Note that at the point of v’s definition, we know that v’s type is uninhabited: there is no type T that is a subtype of Nothing and a supertype of Any. Normally, any attempt to use the path-dependent type v.T are subject to uninhabited type checks (i.e. a realizability check), but it is fine to pass it to a function. This gives us an approach to check for this unsoundness: at the point of passing an expression as an erased parameter, we perform a realizability check on that expression’s type. This is implemented in (“Ensure Erased Vals Pass CheckRealizable · Pull Request #16111 · Lampepfl/Dotty” n.d.).

There are two notable points about this implementation:

  • The realizability check itself is not a perfect check, but rather a pessimisstic check: types passing the check are guaranteed to be inhabited, but not vice versa.
  • We only perform checks if the function being called uses the path-dependent type in its parameters or result type. This seems to be enough to prevent the unsoundness bug, but it is future work to formally prove that this is a sufficient condition.

Future Work

Interaction with Capabilities

Right now, safer exceptions (“CanThrow Capabilities” n.d.) uses erased CanThrow[E] capabilities to control the types of exceptions allowed to be thrown. The CanThrow instances themselves are synthesized with the right-hand side scala.compiletime. erasedValue[T], which is a special alias to ???, the “undefined” value. Since the erased values are erased at compile-time, this does not cause a crash at runtime.

However, this also means that the programmer themself can summon their own instance of CanThrow with scala.compiletime.erasedValue[T], or another similar expression (such as an endless loop). This completely defeats the purpose of having CanThrow instances as capability tokens. We are in a hard position: we wish to prove that erased defintions are terminating, yet it is an impossible task.

One of the approach that is proposed is to limit the erased expressions themselves. After macro expansions and inlining, erased expressions should be either a constant, or a constructor call. Note that no function calls are allowed; however, we don’t attempt to check that constructors are terminating: it should be the programmer’s responsibility that capability tokens are successfully created, erased or not.

The realization of this approach, including the restriction implementation and a new approach to synthesized erased values, is early work in progress.

Formalization

A possible formalization of erased definitions and parameters, including a proof of semantics-preserving erasure, is highly desired for future work.

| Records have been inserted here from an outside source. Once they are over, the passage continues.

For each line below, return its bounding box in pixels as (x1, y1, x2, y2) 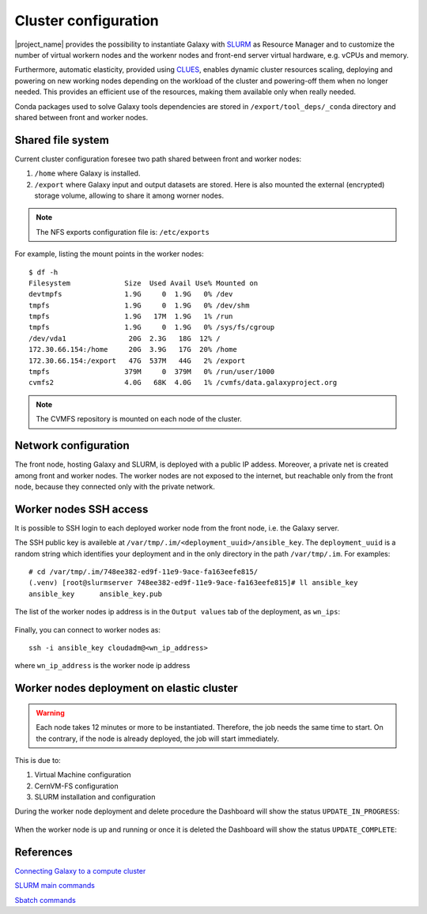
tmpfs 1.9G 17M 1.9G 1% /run (28, 312, 233, 321)
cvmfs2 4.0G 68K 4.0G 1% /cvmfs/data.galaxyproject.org (28, 378, 338, 387)
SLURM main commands (14, 881, 95, 890)
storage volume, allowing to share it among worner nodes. (34, 191, 225, 200)
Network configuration (14, 439, 130, 452)
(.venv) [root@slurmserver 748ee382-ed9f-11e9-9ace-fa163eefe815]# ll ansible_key (28, 578, 358, 587)
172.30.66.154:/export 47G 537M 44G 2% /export (28, 356, 246, 365)
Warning (36, 708, 65, 717)
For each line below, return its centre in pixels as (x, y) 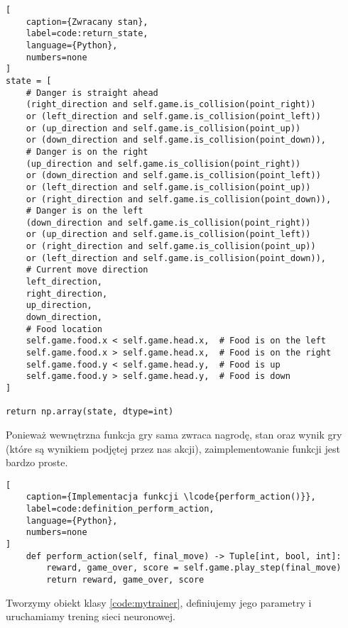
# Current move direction (87, 270)
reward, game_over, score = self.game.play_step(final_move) (194, 568)
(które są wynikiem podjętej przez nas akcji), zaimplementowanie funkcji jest (173, 448)
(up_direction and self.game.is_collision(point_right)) (163, 164)
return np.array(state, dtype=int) (90, 412)
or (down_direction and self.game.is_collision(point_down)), (176, 140)
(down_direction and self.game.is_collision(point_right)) (168, 222)
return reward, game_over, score (125, 580)
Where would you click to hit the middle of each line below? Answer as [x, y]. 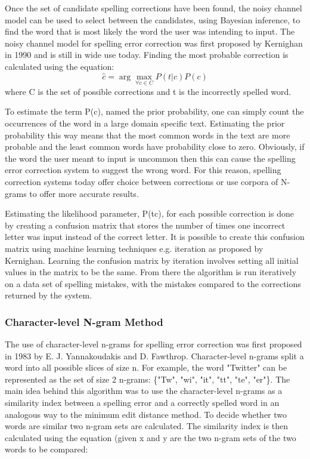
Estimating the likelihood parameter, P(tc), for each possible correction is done [150, 213]
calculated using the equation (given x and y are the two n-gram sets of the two [151, 437]
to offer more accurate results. [84, 193]
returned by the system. [49, 295]
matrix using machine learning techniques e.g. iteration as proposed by [134, 248]
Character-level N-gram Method [84, 321]
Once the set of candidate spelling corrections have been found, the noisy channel [154, 8]
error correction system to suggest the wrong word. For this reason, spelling [143, 170]
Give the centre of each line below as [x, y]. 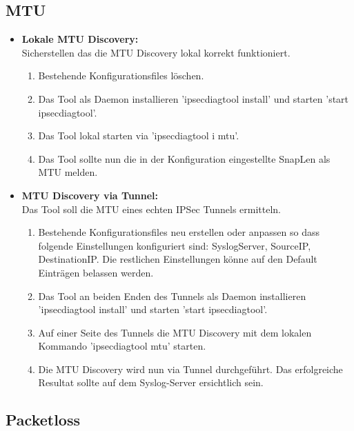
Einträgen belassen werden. [96, 272]
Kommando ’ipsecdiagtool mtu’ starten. [122, 346]
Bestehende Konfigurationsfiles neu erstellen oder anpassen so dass [179, 232]
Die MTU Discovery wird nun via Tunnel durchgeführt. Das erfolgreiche [190, 369]
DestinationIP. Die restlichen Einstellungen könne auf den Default [178, 259]
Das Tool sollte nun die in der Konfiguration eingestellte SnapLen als [184, 158]
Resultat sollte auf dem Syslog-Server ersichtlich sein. [151, 382]
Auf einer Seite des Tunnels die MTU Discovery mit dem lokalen [175, 332]
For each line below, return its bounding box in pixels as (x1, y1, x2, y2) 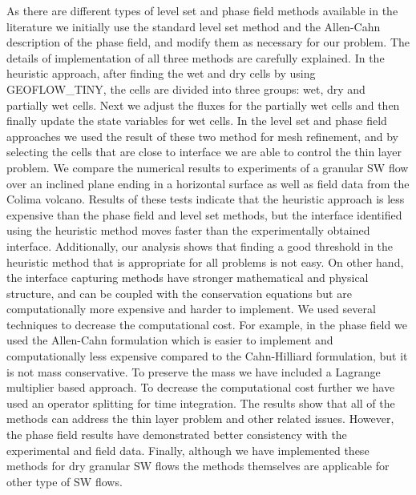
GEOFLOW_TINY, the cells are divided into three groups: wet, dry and (6, 80, 366, 97)
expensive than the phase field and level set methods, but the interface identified (6, 206, 402, 223)
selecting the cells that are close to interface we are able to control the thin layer (6, 143, 402, 160)
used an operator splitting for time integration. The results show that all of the (6, 394, 395, 411)
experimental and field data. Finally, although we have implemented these (6, 441, 370, 458)
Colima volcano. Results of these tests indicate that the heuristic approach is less (6, 191, 405, 207)
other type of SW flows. (6, 473, 123, 489)
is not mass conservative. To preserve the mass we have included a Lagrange (6, 363, 381, 380)
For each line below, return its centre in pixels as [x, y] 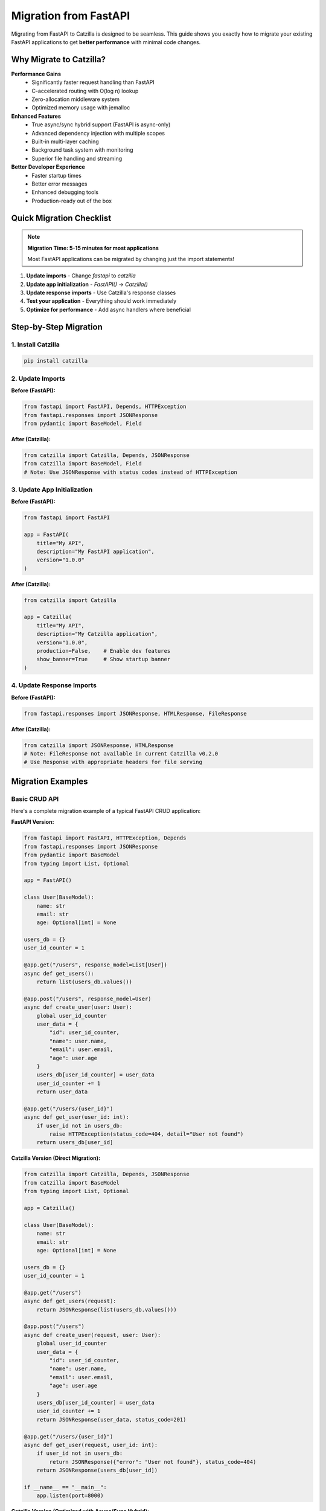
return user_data [62, 1092]
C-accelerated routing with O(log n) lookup [85, 91]
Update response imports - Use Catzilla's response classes [101, 293]
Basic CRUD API [35, 799]
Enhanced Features [36, 116]
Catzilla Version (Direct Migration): [56, 1158]
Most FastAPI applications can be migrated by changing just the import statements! [131, 259]
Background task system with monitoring [82, 150]
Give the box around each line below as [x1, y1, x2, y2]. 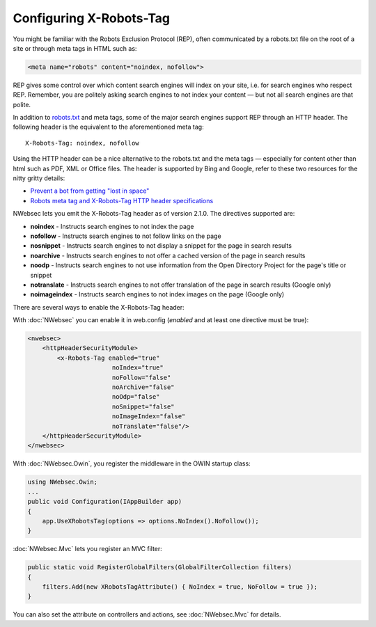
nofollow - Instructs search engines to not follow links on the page [30, 232, 222, 240]
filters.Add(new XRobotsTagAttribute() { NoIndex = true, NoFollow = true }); [42, 583, 318, 591]
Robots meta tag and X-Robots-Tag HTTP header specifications [30, 196, 214, 205]
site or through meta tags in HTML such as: [13, 44, 137, 52]
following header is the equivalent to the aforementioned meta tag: [13, 122, 205, 132]
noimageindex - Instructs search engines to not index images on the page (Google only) [30, 290, 285, 299]
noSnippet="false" [111, 402, 175, 411]
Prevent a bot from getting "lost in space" [30, 186, 150, 195]
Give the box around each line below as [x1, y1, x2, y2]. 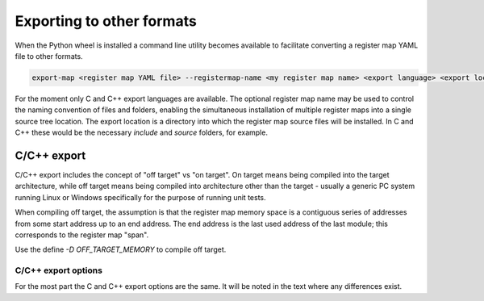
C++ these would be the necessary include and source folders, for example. [15, 128, 268, 137]
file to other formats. [15, 51, 84, 61]
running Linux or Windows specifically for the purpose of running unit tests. [15, 192, 266, 202]
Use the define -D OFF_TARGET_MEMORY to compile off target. [15, 245, 227, 254]
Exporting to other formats [15, 12, 197, 30]
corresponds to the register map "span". [15, 230, 149, 240]
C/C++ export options [15, 265, 102, 276]
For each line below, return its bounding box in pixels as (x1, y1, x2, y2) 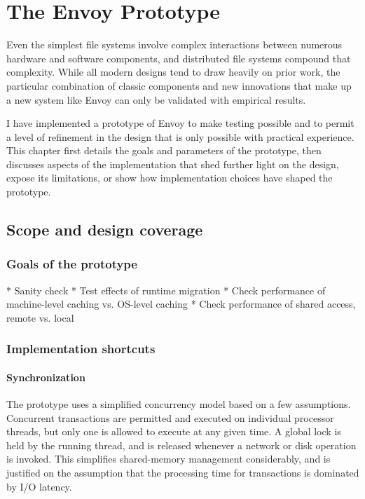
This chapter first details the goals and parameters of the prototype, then (6, 143, 322, 158)
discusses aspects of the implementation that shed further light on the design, (6, 156, 339, 171)
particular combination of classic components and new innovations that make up (6, 78, 352, 93)
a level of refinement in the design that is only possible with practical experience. (6, 129, 354, 144)
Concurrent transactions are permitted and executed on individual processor (6, 410, 334, 425)
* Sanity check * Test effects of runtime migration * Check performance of (6, 282, 326, 297)
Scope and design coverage (6, 219, 203, 240)
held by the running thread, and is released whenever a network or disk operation (6, 437, 357, 452)
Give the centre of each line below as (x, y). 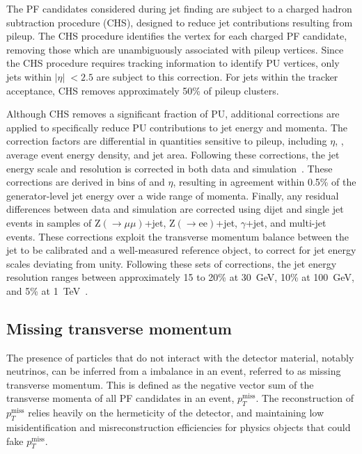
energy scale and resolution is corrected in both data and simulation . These (170, 168)
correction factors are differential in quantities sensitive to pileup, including (167, 141)
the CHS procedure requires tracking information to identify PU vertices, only (173, 63)
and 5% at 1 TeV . (47, 290)
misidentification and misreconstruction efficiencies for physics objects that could (179, 427)
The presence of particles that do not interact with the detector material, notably (180, 357)
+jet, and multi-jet (286, 222)
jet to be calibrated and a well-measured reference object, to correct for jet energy (181, 250)
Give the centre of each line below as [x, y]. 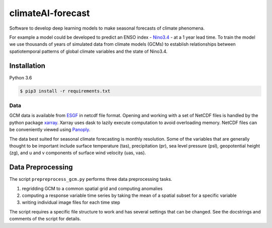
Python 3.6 [21, 77]
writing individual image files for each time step [71, 202]
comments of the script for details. [45, 219]
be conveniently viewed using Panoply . [50, 130]
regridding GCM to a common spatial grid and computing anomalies [92, 188]
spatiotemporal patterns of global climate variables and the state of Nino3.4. [88, 51]
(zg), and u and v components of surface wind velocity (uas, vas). [78, 153]
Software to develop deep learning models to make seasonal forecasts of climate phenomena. [107, 28]
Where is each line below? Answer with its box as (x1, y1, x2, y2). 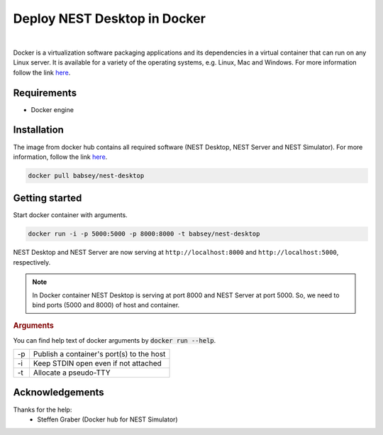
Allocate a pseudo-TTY (33, 368, 111, 378)
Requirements (13, 87, 77, 99)
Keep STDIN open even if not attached (33, 358, 162, 368)
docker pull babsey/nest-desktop (28, 171, 145, 180)
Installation (13, 124, 64, 136)
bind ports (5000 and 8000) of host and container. (32, 300, 180, 309)
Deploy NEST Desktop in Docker (13, 11, 206, 26)
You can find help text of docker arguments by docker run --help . (13, 336, 216, 344)
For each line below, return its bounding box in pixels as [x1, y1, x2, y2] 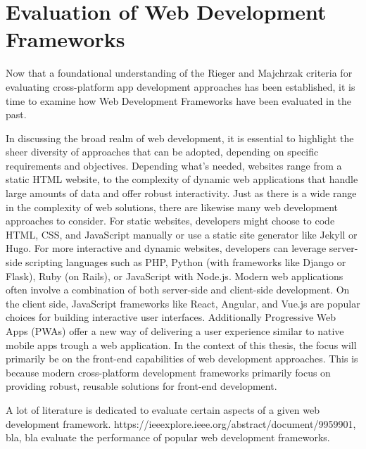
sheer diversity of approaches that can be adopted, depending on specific [6, 144, 319, 159]
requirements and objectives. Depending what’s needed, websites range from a [6, 158, 342, 172]
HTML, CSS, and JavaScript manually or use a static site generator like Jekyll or [6, 227, 358, 241]
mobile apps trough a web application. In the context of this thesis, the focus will [6, 337, 357, 352]
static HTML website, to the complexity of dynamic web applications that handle [6, 172, 358, 186]
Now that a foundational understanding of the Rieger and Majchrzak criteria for [6, 65, 353, 80]
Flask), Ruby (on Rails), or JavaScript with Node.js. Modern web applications [6, 268, 343, 283]
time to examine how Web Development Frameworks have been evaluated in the [6, 93, 351, 108]
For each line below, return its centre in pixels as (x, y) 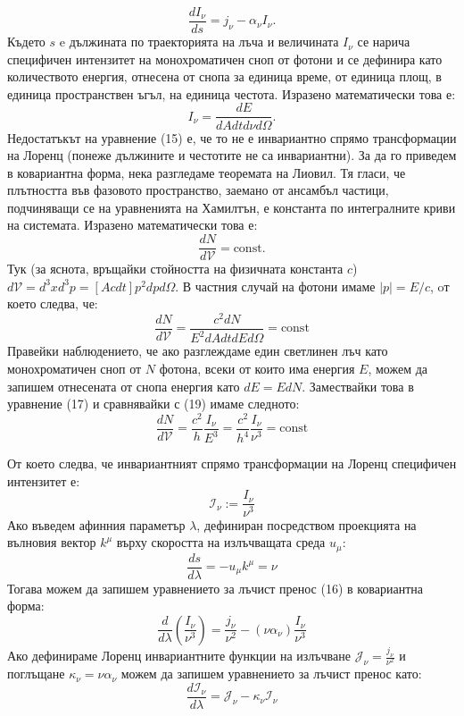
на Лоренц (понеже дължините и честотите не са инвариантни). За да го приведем (232, 155)
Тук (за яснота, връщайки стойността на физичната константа (175, 269)
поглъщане (36, 674)
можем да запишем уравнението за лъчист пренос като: (271, 674)
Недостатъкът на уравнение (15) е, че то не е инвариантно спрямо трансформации (232, 137)
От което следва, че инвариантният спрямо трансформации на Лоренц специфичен (232, 463)
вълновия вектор (52, 542)
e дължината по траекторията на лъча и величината (199, 42)
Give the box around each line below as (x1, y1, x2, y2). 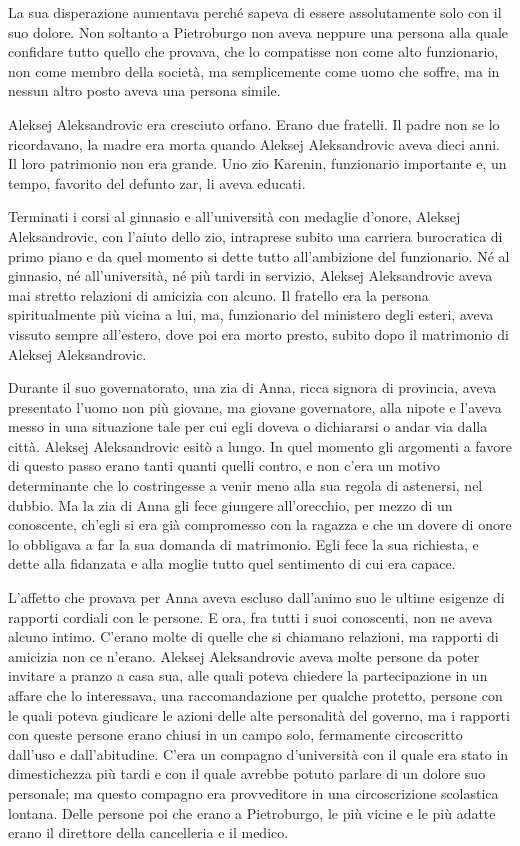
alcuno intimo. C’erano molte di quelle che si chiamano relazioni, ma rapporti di (8, 626, 499, 647)
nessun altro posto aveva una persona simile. (8, 80, 281, 101)
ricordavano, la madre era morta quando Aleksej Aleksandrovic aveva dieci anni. (8, 133, 500, 154)
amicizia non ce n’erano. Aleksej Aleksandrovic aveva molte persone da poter (8, 645, 480, 666)
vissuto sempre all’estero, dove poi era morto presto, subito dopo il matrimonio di (8, 323, 509, 344)
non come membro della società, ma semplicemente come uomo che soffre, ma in (8, 60, 500, 81)
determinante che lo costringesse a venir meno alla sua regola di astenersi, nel (8, 475, 483, 496)
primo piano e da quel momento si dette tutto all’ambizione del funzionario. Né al (8, 245, 510, 266)
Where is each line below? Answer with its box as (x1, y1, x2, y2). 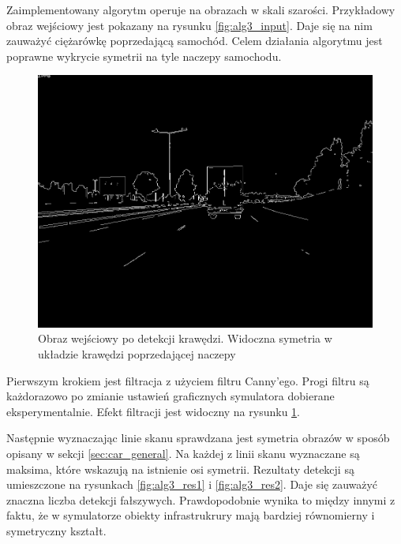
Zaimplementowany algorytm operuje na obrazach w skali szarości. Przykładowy (6, 2, 395, 17)
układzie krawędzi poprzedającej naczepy (38, 345, 236, 362)
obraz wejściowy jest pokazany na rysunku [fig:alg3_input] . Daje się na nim (6, 17, 373, 33)
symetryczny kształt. (6, 522, 107, 538)
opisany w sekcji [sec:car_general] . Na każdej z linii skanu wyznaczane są (6, 445, 360, 461)
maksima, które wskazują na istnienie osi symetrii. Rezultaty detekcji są (6, 460, 354, 477)
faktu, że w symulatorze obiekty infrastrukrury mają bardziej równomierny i (6, 507, 375, 523)
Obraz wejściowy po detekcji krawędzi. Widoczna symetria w (38, 330, 332, 347)

With the restriction in 7.1, it might also be possible to prove that erased values are side-effect-free.

Idris 2 has compile-time only parameters, as part of its quantitative type theory (Brady 2021). Its explicit annotation and checking for usage counts of the parameters within the function body help make compile-time erasure semantics of dependent type values obvious and easily understandable. It will be interesting to look into the underlying formalisms of quantitative type theory, to apply to our own future formalization.

Dafny has ghost defintions (“Dafny Documentation” n.d.), which are defined to be specification-only variables. Due to a strict distinction between pure and impure functions, pure functions can take both ghost and runtime values and return either; while impure functions are the same as Scala’s methods with erased parameters.